Your remote control cars shocks are crucial to the performance of your cars and trucks.  Renewing the oil and bleeding the shocks properly is key to good operation.  We all dread the dirty oil spill and slimy hands that go with emptying and refilling the dampeners.  I hear every excuse in the book why we hesitate to service shocks; “I’ll do it at home late, its too much hassle at the track.”  “I don’t have the right brand or weight oil in my box”  “It won’t make that much difference!” and so on.  But, your cars shocks are easy to freshen up and you will be pleased with the improved handling of the vehicle, plus it’s simple once you know how.

After you have removed your shocks from the vehicle you must first empty the nasty black oil.  Easy of course, but first use a toothbrush to thoroughly clean the outside for all dirt, you don’t want it going inside when you open it.  The oil wants to slime its way onto your pit table and make a mess of it.  I like to use a zip type sandwich bag with the open end peeled back over a small container to keep it upright.

This keeps the oil from running away and then you can zip it closed when done and the wife won’t find a toxic oil spill in the kitchen trash, keeping you out of the dog house.

Next I use a few drops of fresh oil in the shock body and push the piston up and down while holding the shock upside down over the zip bag to swish out any dirt residue.  Now set the body aside on a pit towel to let it drain for a few minutes.

Now that your shocks are clean, time to refill with new oil.  Choose your favorite brand and weight of oil.  Filling the amount of oil in your shocks body depends on the kind of shocks you have on your car.  Kyosho and Losi shocks have cartridge style bodies filled from the bottom and perhaps your brand of shock does too, but some shocks like Associated shocks and others, do not have a separate cartridge and are filled from the top instead.  The important thing is not the type of shocks but how much you fill them.

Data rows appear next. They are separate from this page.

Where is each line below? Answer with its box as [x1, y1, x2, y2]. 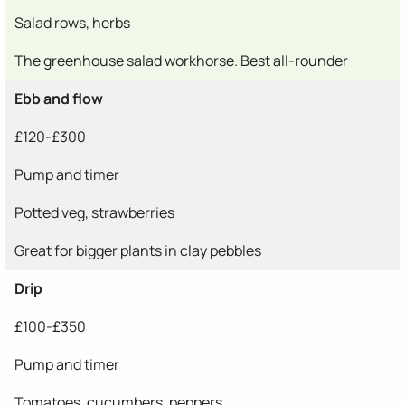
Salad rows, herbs [14, 13, 130, 33]
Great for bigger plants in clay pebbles [14, 240, 261, 261]
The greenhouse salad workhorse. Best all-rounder [14, 51, 348, 71]
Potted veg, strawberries [14, 202, 174, 223]
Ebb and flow [14, 89, 103, 109]

When filling cartridge style shocks you fill them just enough so that when you screw the cartridge in that the oil just barely oozes out.  To fill top cap shocks, put enough oil to reach the top edge of the body but leaving a concave dimple in the oil not so much as to make the oil convex over the top of the body.

Once the oil is in you must bleed them. Bleeding is what gives you the proper operation and helps to prevent blow outs.  On cap, top fill shocks screw the cap on finger tight and test the action of the shock buy slowly pushing the shaft upwards feeling for resistance. If the shaft does not reach full travel then you have slightly too much oil inside.

You must extend the shock shaft out and then open the cap and take a tiny amount of oil out, this is best done by just dabbing a clean cloth in the oil and not dumping the oil out and finger tighten the cap again. Then retest the action. If the shaft reaches full travel and does not “rebound” back out tighten the cap a bit and you have done good and on to the next shock.  If it rebounds then you must repeat the procedure of take a dab of oil out until you get no rebounds.

Cartridge shocks take a slightly different technique to bleed but the end result of full travel and no rebound it the same goal as above.  Fill the shock to a distance below the top of the shock body equal to the length of the cartridge plus a tiny amount.

Screw the cartridge in until you have a small gap that allows the air and extra oil to escape.

Now very slowly push the shaft down and bleed the air and oil out the gap until you reach full travel, without releasing the shaft tighten the cartridge finger tight and do the travel and rebound test as discussed above.

If you have to much oil then unscrew the cartridge and wipe excess from the piston and cartridge assembly, do not dump oil out.  Repeat the procedure until you get the desired full travel and no rebound.  When completed tighten the cartridge as instructed in your manual. Do not over tighten.

That was easy!  Your car or truck will handle and perform much better now.  If you continue to keep fresh oil in the shocks with regular maintenance then the seals will last much longer and the shocks will require fewer total rebuilds and save you money too.